The structural design process is non-linear; it always requires evaluating different alternatives, iterating on designs, or reviewing modification requirements. This entire process is even more complex in foundation design, as foundations are often the last elements to be designed but the first to be built, meaning time is rarely on the engineer's side.
The emergence and widespread use of structural analysis software was a revolution in this regard, significantly reducing calculation times and increasing precision. However, everything still had to be modeled manually—a task that becomes extremely tedious when evaluating multiple solutions and searching for an optimal one. By combining a powerful and efficient calculation engine with Artificial Intelligence that automates the configuration of foundation systems, unprecedented productivity is achieved. That is Foundaxis.
Will ChatGPT configure my foundation system?
The short answer is no. For a more elaborate response, it is necessary to understand a few basic concepts of Artificial Intelligence. In principle, AI is nothing more than a tool that learns from vast datasets to identify complex patterns and then use them to perform tasks.
Think of AI image generators. These models have been trained on billions of images and text descriptions. By analyzing these images, the neural network learns visual patterns: what a dog looks like, how colors combine in a cubist style, or what textures define concrete on a construction site.
A similar logic applies to conversational AI, such as ChatGPT. These tools have read a massive amount of human text and, in doing so, have identified patterns in language: grammar, syntax, how we answer questions, how we explain concepts, or even how we write structural engineering articles. They do not truly "understand" structural engineering at a conceptual level; they replicate patterns of how humans explain these concepts.

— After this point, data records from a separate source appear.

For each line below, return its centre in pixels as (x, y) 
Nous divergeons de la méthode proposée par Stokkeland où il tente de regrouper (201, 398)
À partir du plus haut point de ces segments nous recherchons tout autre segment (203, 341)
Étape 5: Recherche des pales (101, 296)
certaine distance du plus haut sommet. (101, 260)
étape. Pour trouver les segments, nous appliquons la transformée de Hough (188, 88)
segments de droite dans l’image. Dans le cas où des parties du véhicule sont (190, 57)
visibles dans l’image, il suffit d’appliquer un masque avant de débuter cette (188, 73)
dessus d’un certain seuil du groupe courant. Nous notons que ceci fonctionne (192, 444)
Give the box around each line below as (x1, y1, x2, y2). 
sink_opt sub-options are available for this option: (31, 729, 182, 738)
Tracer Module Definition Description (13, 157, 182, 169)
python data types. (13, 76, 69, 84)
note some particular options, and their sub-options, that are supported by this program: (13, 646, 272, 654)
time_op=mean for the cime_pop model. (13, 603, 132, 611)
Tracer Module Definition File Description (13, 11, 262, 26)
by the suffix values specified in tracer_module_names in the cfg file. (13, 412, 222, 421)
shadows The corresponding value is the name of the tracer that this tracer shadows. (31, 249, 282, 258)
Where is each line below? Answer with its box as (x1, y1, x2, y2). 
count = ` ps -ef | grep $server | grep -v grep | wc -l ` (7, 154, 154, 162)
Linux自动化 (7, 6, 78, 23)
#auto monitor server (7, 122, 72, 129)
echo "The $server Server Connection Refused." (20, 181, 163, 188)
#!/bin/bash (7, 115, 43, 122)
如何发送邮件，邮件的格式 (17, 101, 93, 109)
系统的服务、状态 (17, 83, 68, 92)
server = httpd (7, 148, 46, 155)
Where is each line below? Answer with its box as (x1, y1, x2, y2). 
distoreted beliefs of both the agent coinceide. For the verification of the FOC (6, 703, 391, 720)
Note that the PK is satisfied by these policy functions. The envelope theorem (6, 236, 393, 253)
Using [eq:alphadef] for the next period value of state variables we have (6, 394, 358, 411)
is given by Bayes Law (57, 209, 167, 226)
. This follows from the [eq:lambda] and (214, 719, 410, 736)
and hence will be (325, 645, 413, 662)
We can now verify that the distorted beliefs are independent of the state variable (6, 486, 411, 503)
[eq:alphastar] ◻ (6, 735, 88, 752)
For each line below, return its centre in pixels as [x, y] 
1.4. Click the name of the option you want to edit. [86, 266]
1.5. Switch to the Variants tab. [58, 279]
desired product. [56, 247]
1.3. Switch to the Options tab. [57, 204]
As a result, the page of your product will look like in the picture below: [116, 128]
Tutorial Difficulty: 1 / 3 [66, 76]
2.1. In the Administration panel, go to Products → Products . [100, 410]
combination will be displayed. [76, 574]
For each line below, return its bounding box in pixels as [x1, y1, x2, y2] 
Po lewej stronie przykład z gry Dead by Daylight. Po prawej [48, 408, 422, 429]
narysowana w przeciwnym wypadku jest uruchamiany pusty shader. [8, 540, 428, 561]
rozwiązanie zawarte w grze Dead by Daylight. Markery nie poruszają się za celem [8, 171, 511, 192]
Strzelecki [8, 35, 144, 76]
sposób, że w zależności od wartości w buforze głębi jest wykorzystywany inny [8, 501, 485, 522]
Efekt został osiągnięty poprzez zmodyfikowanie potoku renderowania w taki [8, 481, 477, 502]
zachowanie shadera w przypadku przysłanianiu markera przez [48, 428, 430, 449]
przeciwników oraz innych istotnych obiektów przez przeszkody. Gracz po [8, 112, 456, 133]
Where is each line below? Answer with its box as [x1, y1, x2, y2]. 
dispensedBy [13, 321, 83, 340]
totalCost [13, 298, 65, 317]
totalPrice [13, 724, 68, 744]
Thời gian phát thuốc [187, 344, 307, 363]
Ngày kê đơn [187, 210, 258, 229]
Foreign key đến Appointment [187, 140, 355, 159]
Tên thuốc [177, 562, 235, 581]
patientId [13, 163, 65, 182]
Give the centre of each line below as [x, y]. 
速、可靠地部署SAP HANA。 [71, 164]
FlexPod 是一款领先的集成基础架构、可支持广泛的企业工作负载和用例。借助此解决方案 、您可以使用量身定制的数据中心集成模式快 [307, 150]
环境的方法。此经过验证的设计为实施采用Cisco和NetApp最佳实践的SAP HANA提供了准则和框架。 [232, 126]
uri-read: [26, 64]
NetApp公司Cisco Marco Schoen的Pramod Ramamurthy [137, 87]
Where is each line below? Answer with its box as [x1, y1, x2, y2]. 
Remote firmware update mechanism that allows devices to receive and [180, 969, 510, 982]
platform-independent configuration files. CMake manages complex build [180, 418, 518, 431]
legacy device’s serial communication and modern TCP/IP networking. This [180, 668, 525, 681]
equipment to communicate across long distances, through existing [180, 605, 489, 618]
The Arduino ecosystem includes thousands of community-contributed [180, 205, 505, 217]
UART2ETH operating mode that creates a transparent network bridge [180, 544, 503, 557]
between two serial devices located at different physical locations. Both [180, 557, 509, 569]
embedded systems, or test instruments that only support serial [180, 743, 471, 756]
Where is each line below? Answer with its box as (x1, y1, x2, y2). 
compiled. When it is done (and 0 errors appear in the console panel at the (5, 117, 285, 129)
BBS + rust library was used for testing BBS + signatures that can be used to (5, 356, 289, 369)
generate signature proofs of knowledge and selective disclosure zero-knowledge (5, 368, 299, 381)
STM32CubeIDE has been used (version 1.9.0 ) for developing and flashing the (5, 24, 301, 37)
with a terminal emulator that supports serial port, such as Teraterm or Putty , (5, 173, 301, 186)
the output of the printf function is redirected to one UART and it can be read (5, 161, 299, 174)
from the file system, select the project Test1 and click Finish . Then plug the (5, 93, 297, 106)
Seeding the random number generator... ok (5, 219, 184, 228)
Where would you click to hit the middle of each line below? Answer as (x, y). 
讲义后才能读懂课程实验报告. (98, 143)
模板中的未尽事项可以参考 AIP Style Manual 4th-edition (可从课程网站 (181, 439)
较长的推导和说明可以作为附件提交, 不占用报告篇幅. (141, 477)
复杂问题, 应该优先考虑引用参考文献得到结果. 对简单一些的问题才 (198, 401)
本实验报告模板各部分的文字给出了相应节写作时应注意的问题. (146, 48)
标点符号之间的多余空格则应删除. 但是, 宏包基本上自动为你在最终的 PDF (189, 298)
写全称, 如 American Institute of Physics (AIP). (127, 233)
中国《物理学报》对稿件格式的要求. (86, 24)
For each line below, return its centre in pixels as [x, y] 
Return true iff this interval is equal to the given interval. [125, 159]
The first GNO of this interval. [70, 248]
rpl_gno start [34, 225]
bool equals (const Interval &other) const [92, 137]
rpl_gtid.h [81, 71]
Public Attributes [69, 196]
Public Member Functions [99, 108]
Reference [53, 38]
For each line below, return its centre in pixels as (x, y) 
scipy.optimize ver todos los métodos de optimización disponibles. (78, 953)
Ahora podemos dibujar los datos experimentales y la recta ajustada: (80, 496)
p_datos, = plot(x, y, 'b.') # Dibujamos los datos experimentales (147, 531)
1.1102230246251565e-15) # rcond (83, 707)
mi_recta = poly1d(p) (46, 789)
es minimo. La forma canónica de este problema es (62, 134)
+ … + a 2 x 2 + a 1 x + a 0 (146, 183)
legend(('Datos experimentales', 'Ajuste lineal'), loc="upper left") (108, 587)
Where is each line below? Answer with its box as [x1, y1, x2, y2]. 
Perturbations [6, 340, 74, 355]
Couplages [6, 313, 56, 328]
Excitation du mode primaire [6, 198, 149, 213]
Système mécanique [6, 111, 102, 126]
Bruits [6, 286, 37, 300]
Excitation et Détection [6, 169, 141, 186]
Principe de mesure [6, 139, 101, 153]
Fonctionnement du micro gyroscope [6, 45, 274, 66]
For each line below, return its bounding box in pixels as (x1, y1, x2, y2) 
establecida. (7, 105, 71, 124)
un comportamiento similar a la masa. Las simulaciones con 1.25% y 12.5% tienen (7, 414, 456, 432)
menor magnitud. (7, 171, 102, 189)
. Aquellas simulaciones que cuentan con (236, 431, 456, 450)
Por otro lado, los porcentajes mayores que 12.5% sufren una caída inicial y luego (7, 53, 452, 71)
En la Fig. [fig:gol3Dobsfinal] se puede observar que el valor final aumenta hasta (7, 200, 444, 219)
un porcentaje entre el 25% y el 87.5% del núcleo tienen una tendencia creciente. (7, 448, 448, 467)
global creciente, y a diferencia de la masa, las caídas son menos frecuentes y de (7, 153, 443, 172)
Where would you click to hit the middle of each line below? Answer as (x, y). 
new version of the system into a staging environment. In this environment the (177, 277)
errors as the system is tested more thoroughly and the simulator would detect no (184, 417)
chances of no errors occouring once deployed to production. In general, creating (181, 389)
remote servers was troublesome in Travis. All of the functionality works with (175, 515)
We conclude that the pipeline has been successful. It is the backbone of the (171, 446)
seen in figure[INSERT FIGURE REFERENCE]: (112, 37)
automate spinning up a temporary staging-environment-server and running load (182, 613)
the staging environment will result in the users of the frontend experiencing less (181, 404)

In the same way, we can train a neural network specialized in the configuration of shallow foundation systems. To do this, we would need to start with a series of "raw" foundation systems, which are then modified by an experienced structural engineer. Thus, the neural network relates a "raw" configuration to a "refined" one, identifying patterns to replicate later.
Training the Neural Network
Training a neural network requires thousands of data points, so an optimal method for generating this data must be designed. We can generate a database of superstructures, with the coordinates of their basal nodes and reactions. But how do we define an initial foundation system? An intuitive, automatable approach that provides a wealth of information is to design an isolated footing for each load point. This initial design is not done with AI, but with a numerical optimization algorithm.

Clearly, this is not an admissible foundation configuration, but as an input, it is very useful for visualizing possible arrangements. An experienced structural engineer could make modifications to the foundation system just by looking at this image to make it feasible. What kind of modifications? For example, opting for a strip foundation instead of two very close isolated footings, or a mat foundation, or adding a foundation beam to support an eccentric footing.

By providing thousands of these input-output pairs to the neural network, it identifies patterns to achieve, to a certain extent, the replication of experienced engineering judgment. In this way, based on a new structure, it can propose various reasonable alternative solutions based on multiple parameters: bearing level depth, foundation proximity, allowable soil pressures, pressure distribution, isolated footing overlap, and many others.
Limitations of AI usage
The use of Artificial Intelligence has great potential in engineering, despite the fact that its adoption in structural engineering has been quite slow. This behavior is not arbitrary; it is a field where calculations are extremely delicate and we are accustomed to being conservative by nature. Therefore, it is no surprise that we are also cautious with the use of new technologies.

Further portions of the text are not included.